While in Detroit this past Saturday, I saw an advertisement for the new Michael Moore movie denouncing capitalism and the free market system. It irritated me, and then, the more I thought about it, it irritated me more, in ways I didn't expect.
Moore is, first of all, no relation, and, second, not new to iconoclastic filmmaking. His previous cinematic offerings have taken on everything from corporate greed in the car industry to gun control and school shootings to 9/11 conspiracy theories.
What amazes me is not that Michael Moore doesn't like capitalism. It's that he's trying to make money off of his denunciation of capitalism, and using advertising to try to do so. It's almost as though the filmmaker is winking at us, kind of like the Borat character, bilking us for our cash and laughing at our gullibility for giving it to him.

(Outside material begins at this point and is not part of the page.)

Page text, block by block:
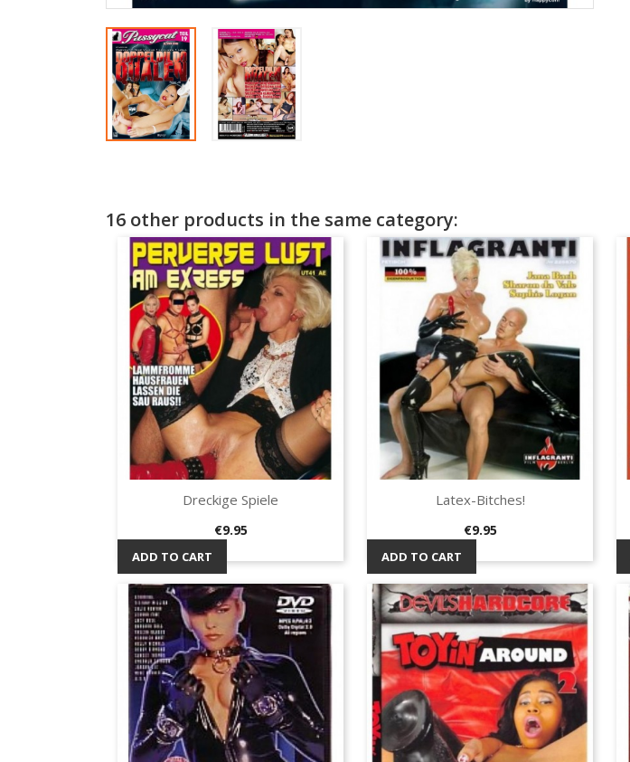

My first reaction to the new Moore movie was a little bit of personal outrage. Still, Moore fits the image of the cash-hungry counter-culturalist Merle Haggard sang about in the '60s as one who "loves our milk and honey" while he "preaches about another way of living." At first I wanted to say, like Haggard, "love it or leave it," and I hope you're able to make a killing selling this movie in Cuba.
My second reaction was to wonder how addled the American public is that no one seems to be recognizing this kind of hypocrisy. Why doesn't the American left have the gumption to say, "This guy is a clown, and he's working at cross purposes with us."
But the more I think about it, Michael Moore isn't all that different from me, and most of the Christians I know.
Michael Moore believes (I'll take him and face value) that the market system is destructive and evil, and should be replaced with something else. He just doesn't want to live in the "something else."
I believe the market system is often destructive and evil, and everything it could be replaced with is even more dehumanizing, until it's replaced with the kingdom of Christ. I don't mind a limited, bounded market system (one that is people-centered, treats workers right, respects the creation, maintains local traditions and the social order).
But I also know what I've received from the prophets and apostles of Jesus. The issue, ultimately, isn't the economic system itself (although that's important). It's the rebellion of money-worship and greed.
I know as a follower of Christ Jesus that one of the most dangerous forces in this age is the passion for money or, more often, the passion for things. I know what Jesus has taught us that Mammon is a god, and a jealous one at that.
And yet, I'm able to know this, believe this, think this, while having too many of my decisions made by "care for tomorrow," even though I'm able to repeat back from memory what Jesus said about this.
Yes, Michael Moore is a hypocrite. But aren't we all. And shouldn't his hypocrisy remind us to take up the plank in our own eye, and start giving away some money, some stuff, from our homes and, more importantly, from our affections.
This is, as the Scriptures repeatedly emphasize, not a simple thing to do. And the Bible nowhere calls us to a kind of mechanistic legalism to put a hedge around the temptation of Mammonism. But it's awfully hard to see our captivity to wealth when the poorest among us is richer, by world standards, than the rich young ruler would have been, richer than Nebuchadnezzar in all his glory.
American Christians are starting to awaken somewhat to what our fat affluence has done to our supposedly counter-cultural gospel. One can only imagine that, as we speak, some evangelical trinket-maker is designing wall decorations that say "Money is the root of all kinds of evil" to sell to us, as "reminders."
I hope I'm able to see a love of Mammon more and more clearly in my own life, and not just in the other Moore's situation. The issue isn't capitalism vs. socialism, and it certainly isn't Michael Moore's hypocritical antics.
After all, a "serve two masters" hypocrisy is much worse when one of those masters is supposed to be Jesus.